Even math, when I get past the ugh, has become a test of skill. I’ve relied on my calculator for so many years that I’ve begun losing my ability to add three digit figures in my head. Panic ensued on that discovery, and now I’m adding my invoices by hand … then confirming with the calculator. After all, I work with taxpayer dollars so accuracy is key. It’s hardly the same as beaming Captain Kirk from the Romulan Narada to the Enterprise during a high speed space chase, but the fundamentals are pretty much the same.

I think.


Sunday, 26 May 2013

The Captains Kirk




There’s an ongoing debate among Star Trek fans as to who was the best captain of the USS Enterprise. My stand has never changed. Hands down, it’s James Tiberius Kirk.

Nowadays, there’s a second level debate raging: who makes the better Kirk? My stand on this one is a bit less definite. Like my position in the case of Connery vs. Craig as the better Bond, it depends. In the 1960s 23rd century, William Shatner was perfect. He made Kirk smart, sexy and self-assured, laying solid groundwork for Chris Pine to take over some 40 years later.

In the 21st century’s 23rd century, Kirk has by necessity become street-smart and somewhat wild-eyed, prone to decimating Starfleet’s rules rather than bending them to his purpose. The elements of Shatner’s Kirk are present and respected, but this kid Pine has propelled our hero to courageously crazy heights.

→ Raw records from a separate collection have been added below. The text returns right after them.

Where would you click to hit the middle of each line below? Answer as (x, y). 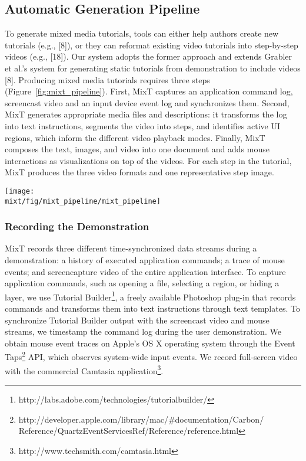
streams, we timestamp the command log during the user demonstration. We (143, 331)
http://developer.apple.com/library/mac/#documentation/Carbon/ (141, 419)
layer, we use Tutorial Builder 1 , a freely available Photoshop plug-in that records (150, 296)
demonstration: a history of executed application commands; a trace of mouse (145, 260)
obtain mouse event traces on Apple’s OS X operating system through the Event (150, 343)
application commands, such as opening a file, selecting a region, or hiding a (142, 283)
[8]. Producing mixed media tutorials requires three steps (107, 79)
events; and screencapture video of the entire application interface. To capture (145, 271)
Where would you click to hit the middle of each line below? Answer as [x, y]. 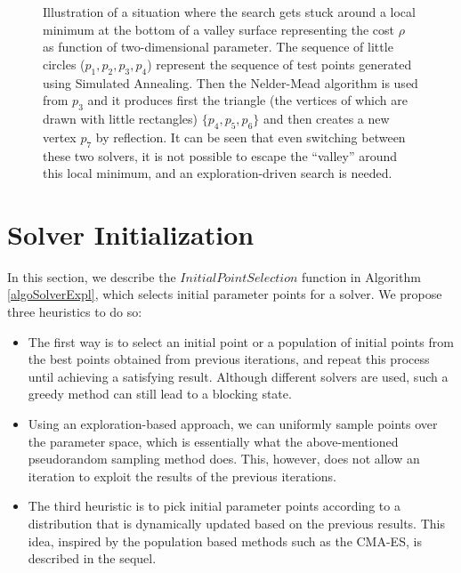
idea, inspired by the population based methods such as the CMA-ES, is [225, 541]
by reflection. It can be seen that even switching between [251, 137]
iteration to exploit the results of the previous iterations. [182, 476]
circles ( [64, 64]
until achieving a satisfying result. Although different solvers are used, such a [238, 376]
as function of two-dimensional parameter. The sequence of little [218, 47]
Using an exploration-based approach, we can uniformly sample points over [233, 424]
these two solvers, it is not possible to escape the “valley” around [220, 155]

His Kirk is caught in an alternate reality brilliantly devised by Alex Kurtzman and Roberto Orci that has honoured the history of Trek while opening up a literal universe of possibilities for the captain and his crew. Tinkering with a cast of iconic characters could have been a disaster, but it’s proved to be genius. For me, it was Kirk who would make or break the reboot.

I was sold from the first moment in 2009. Yesterday, Ter and I saw Star Trek: Into Darkness. With no idea what to expect, I was blown away again. It all works so well, as well as or maybe better than the original series, but whether the vision is Gene Roddenberry’s or JJ Abrams’, it’s all about the Captain. (Sorry, Spock fans.)

So kudos to Chris Pine for doing proper homage to a character whom I have loved since I was a kid. His James Kirk is the perfect hero for our modern future, just as Shatner’s was perfect for it in the 60s.

Best of all, the rear view swagger is just as captivating now as it was then.